Dans le cadre d'un projet personnel, je voudrais créer des automates, un peu comme des personnages dans une crèche. En pratique, je voudrais pouvoir contrôler des petits moteurs électriques, recueillir des données de capteurs, actionner des interrupteurs électriques et jouer de la musique. 
Pour les moteurs électriques et les capteurs, je me suis orienté vers des contrôleurs type Arduino
Pour les interrupteurs électriques, j'explore des pistes comme les solutions domotiques. 
Mais pour le son, je voudrais savoir comment interfacer un script de lancement d'iTunes sur un morceau donné, en communication avec les autres processus liés aux Arduino et domotiques. J'ai envisagé une solution comme PureData.
Mais le problème c'est comment fusionner ces ensembles pour pouvoir les contrôler, les programmer d'un seul tenant ? Comment rassembler tout ça le plus simplement possible pour pouvoir programmer chaque action selon les réactions que je veux lui voir appliquer ?

Merci pour vos conseil


----------



## ntx (23 Juin 2018)

Bonjour,

Pour tes morceaux de musique, tu peux faire communiquer l'Arduino et un ordinateur via le port USB avec une librairie comme CmdMessenger côté Arduino et un programme qui gère un port série côté ordinateur. Une fois dans un programme exécuté sur l'ordinateur tu fais ce que tu veux avec les documents présents sur celui-ci.

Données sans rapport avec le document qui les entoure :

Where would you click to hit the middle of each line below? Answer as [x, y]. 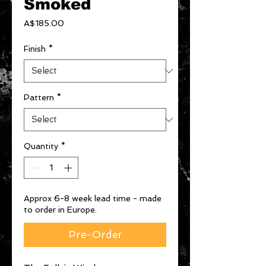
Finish [35, 49]
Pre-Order [95, 235]
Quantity [41, 146]
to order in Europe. [60, 210]
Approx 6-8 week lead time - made [93, 198]
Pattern [39, 97]
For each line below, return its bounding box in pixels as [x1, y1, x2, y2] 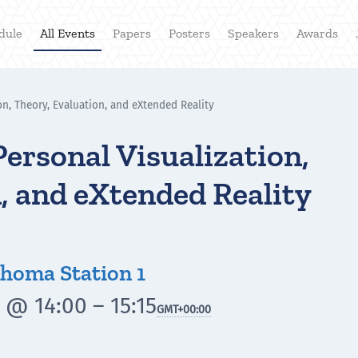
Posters [169, 25, 210, 41]
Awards [296, 25, 338, 41]
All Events [40, 25, 95, 41]
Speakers [228, 25, 279, 41]
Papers [113, 25, 151, 41]
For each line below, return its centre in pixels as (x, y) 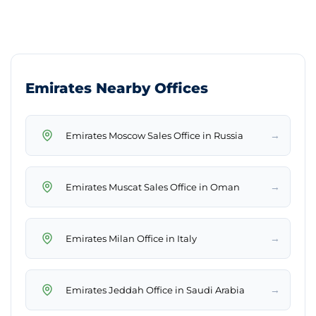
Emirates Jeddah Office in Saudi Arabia (155, 290)
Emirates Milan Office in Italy (131, 238)
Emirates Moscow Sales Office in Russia (154, 135)
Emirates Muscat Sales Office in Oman (153, 187)
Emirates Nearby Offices (117, 89)
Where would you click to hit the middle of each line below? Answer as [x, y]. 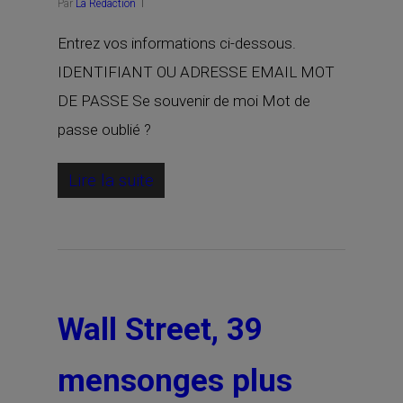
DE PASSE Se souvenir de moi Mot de [184, 101]
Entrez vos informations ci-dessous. [177, 43]
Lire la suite [111, 180]
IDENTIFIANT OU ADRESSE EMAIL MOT [196, 72]
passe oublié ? [104, 130]
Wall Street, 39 [160, 330]
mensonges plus [175, 381]
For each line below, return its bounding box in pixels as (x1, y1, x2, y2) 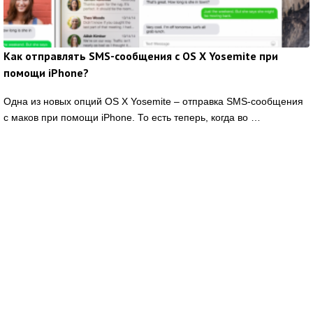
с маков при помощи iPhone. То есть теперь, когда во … (3, 112, 261, 124)
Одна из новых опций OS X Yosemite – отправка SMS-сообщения (3, 96, 303, 108)
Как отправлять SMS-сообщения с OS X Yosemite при (3, 49, 278, 64)
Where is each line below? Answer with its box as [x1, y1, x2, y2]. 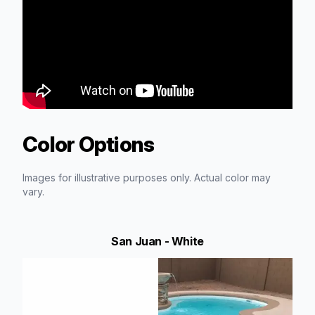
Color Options [22, 131, 155, 157]
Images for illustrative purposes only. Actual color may [22, 171, 271, 184]
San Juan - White [111, 233, 204, 248]
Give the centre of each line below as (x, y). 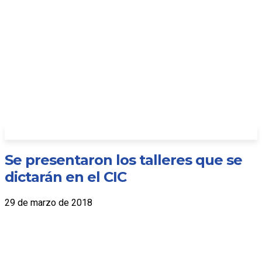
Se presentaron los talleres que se (123, 160)
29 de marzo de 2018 (49, 203)
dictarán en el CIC (65, 177)
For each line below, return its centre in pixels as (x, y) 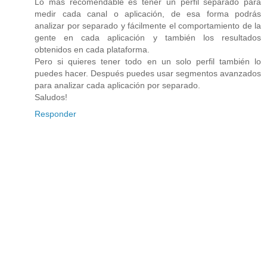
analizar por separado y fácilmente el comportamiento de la (148, 26)
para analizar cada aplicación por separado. (117, 86)
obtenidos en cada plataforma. (92, 50)
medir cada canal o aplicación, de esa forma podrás (148, 14)
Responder (55, 114)
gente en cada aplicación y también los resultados (148, 38)
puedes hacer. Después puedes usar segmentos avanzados (148, 74)
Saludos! (51, 97)

Pour un de mes travaux je suis parti sur un IHM tournant sur le Mac qui peut envoyer de commandes à une carte Arduino et recevoir des données de cette carte.
Si tu as besoin de plusieurs Arduino, tu peux connecter à la carte branchée sur le Mac d'autres cartes Arduino via des ports série "logiciels" (librairie SoftwareSerial).

Si tu  préfères tout faire communiquer sans fils, il existe la carte ESP32 qui possède des interfaces Wifi et Bluetooth et sa petite soeur ESP8266 qui n'a que du Wifi. La grosse différence entre ces cartes et celles la famille Arduino est qu'elles tournent en 3,3V contre du 5V pour les Arduino.


----------